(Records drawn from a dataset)
= = = = =

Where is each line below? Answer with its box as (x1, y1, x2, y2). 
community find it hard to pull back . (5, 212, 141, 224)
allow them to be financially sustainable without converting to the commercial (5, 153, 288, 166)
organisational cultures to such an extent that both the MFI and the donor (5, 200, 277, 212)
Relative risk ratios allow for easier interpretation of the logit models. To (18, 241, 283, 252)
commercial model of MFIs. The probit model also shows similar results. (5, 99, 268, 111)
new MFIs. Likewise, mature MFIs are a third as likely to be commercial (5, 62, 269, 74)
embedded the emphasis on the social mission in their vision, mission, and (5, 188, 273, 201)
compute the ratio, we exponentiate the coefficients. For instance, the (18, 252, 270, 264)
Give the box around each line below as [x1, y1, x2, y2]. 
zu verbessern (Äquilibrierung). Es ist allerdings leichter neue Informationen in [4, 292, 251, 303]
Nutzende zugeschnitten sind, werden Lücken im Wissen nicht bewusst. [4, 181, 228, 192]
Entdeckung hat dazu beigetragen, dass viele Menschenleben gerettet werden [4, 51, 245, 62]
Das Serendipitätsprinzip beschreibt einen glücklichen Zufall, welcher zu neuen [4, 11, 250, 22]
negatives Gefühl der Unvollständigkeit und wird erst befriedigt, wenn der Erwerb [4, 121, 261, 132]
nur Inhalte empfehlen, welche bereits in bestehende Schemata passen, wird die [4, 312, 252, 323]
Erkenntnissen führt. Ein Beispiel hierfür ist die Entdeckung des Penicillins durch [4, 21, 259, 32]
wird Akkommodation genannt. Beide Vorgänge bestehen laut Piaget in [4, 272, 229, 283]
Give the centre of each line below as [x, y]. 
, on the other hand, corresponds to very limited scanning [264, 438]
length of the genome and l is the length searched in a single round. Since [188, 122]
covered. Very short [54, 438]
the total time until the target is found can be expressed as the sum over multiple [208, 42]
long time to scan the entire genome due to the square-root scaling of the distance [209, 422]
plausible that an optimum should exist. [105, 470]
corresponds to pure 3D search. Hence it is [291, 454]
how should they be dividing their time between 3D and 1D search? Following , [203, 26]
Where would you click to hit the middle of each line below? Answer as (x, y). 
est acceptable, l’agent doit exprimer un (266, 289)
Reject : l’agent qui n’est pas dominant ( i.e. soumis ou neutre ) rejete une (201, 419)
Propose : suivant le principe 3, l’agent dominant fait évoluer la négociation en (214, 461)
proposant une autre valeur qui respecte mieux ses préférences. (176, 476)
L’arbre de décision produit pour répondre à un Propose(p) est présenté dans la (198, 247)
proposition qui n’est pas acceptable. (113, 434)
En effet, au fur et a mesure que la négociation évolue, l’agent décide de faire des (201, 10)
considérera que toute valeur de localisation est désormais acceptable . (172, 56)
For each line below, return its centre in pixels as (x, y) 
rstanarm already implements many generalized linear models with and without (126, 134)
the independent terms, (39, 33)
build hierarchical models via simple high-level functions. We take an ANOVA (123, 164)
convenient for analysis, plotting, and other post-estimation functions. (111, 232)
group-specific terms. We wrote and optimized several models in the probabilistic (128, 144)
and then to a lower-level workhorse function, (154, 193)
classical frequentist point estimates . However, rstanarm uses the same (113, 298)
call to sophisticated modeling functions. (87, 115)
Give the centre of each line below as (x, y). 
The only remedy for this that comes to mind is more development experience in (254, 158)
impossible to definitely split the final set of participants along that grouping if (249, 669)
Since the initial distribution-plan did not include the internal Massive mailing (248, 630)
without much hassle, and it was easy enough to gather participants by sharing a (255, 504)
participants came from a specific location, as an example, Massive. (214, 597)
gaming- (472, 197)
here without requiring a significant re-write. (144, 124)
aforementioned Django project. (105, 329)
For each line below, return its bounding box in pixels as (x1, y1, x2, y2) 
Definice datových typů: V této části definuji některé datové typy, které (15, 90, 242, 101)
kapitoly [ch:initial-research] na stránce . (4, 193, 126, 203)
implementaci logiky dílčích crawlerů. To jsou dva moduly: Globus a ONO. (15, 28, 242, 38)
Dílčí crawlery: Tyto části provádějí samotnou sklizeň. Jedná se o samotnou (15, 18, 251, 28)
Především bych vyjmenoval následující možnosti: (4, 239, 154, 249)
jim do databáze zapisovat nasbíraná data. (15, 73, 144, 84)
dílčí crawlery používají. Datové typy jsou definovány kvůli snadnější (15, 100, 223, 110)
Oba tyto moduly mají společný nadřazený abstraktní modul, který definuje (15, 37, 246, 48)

= = = = =

**PROBLEM STATEMENT**: Could I ask you to return the records exactly and in full?

**TASK RESPONSE**:
Where is each line below? Answer with its box as (x1, y1, x2, y2). 
community find it hard to pull back . (5, 212, 141, 224)
allow them to be financially sustainable without converting to the commercial (5, 153, 288, 166)
organisational cultures to such an extent that both the MFI and the donor (5, 200, 277, 212)
Relative risk ratios allow for easier interpretation of the logit models. To (18, 241, 283, 252)
commercial model of MFIs. The probit model also shows similar results. (5, 99, 268, 111)
new MFIs. Likewise, mature MFIs are a third as likely to be commercial (5, 62, 269, 74)
embedded the emphasis on the social mission in their vision, mission, and (5, 188, 273, 201)
compute the ratio, we exponentiate the coefficients. For instance, the (18, 252, 270, 264)
Give the box around each line below as [x1, y1, x2, y2]. 
zu verbessern (Äquilibrierung). Es ist allerdings leichter neue Informationen in [4, 292, 251, 303]
Nutzende zugeschnitten sind, werden Lücken im Wissen nicht bewusst. [4, 181, 228, 192]
Entdeckung hat dazu beigetragen, dass viele Menschenleben gerettet werden [4, 51, 245, 62]
Das Serendipitätsprinzip beschreibt einen glücklichen Zufall, welcher zu neuen [4, 11, 250, 22]
negatives Gefühl der Unvollständigkeit und wird erst befriedigt, wenn der Erwerb [4, 121, 261, 132]
nur Inhalte empfehlen, welche bereits in bestehende Schemata passen, wird die [4, 312, 252, 323]
Erkenntnissen führt. Ein Beispiel hierfür ist die Entdeckung des Penicillins durch [4, 21, 259, 32]
wird Akkommodation genannt. Beide Vorgänge bestehen laut Piaget in [4, 272, 229, 283]
Give the centre of each line below as [x, y]. 
, on the other hand, corresponds to very limited scanning [264, 438]
length of the genome and l is the length searched in a single round. Since [188, 122]
covered. Very short [54, 438]
the total time until the target is found can be expressed as the sum over multiple [208, 42]
long time to scan the entire genome due to the square-root scaling of the distance [209, 422]
plausible that an optimum should exist. [105, 470]
corresponds to pure 3D search. Hence it is [291, 454]
how should they be dividing their time between 3D and 1D search? Following , [203, 26]
Where would you click to hit the middle of each line below? Answer as (x, y). 
est acceptable, l’agent doit exprimer un (266, 289)
Reject : l’agent qui n’est pas dominant ( i.e. soumis ou neutre ) rejete une (201, 419)
Propose : suivant le principe 3, l’agent dominant fait évoluer la négociation en (214, 461)
proposant une autre valeur qui respecte mieux ses préférences. (176, 476)
L’arbre de décision produit pour répondre à un Propose(p) est présenté dans la (198, 247)
proposition qui n’est pas acceptable. (113, 434)
En effet, au fur et a mesure que la négociation évolue, l’agent décide de faire des (201, 10)
considérera que toute valeur de localisation est désormais acceptable . (172, 56)
For each line below, return its centre in pixels as (x, y) 
rstanarm already implements many generalized linear models with and without (126, 134)
the independent terms, (39, 33)
build hierarchical models via simple high-level functions. We take an ANOVA (123, 164)
convenient for analysis, plotting, and other post-estimation functions. (111, 232)
group-specific terms. We wrote and optimized several models in the probabilistic (128, 144)
and then to a lower-level workhorse function, (154, 193)
classical frequentist point estimates . However, rstanarm uses the same (113, 298)
call to sophisticated modeling functions. (87, 115)
Give the centre of each line below as (x, y). 
The only remedy for this that comes to mind is more development experience in (254, 158)
impossible to definitely split the final set of participants along that grouping if (249, 669)
Since the initial distribution-plan did not include the internal Massive mailing (248, 630)
without much hassle, and it was easy enough to gather participants by sharing a (255, 504)
participants came from a specific location, as an example, Massive. (214, 597)
gaming- (472, 197)
here without requiring a significant re-write. (144, 124)
aforementioned Django project. (105, 329)
For each line below, return its bounding box in pixels as (x1, y1, x2, y2) 
Definice datových typů: V této části definuji některé datové typy, které (15, 90, 242, 101)
kapitoly [ch:initial-research] na stránce . (4, 193, 126, 203)
implementaci logiky dílčích crawlerů. To jsou dva moduly: Globus a ONO. (15, 28, 242, 38)
Dílčí crawlery: Tyto části provádějí samotnou sklizeň. Jedná se o samotnou (15, 18, 251, 28)
Především bych vyjmenoval následující možnosti: (4, 239, 154, 249)
jim do databáze zapisovat nasbíraná data. (15, 73, 144, 84)
dílčí crawlery používají. Datové typy jsou definovány kvůli snadnější (15, 100, 223, 110)
Oba tyto moduly mají společný nadřazený abstraktní modul, který definuje (15, 37, 246, 48)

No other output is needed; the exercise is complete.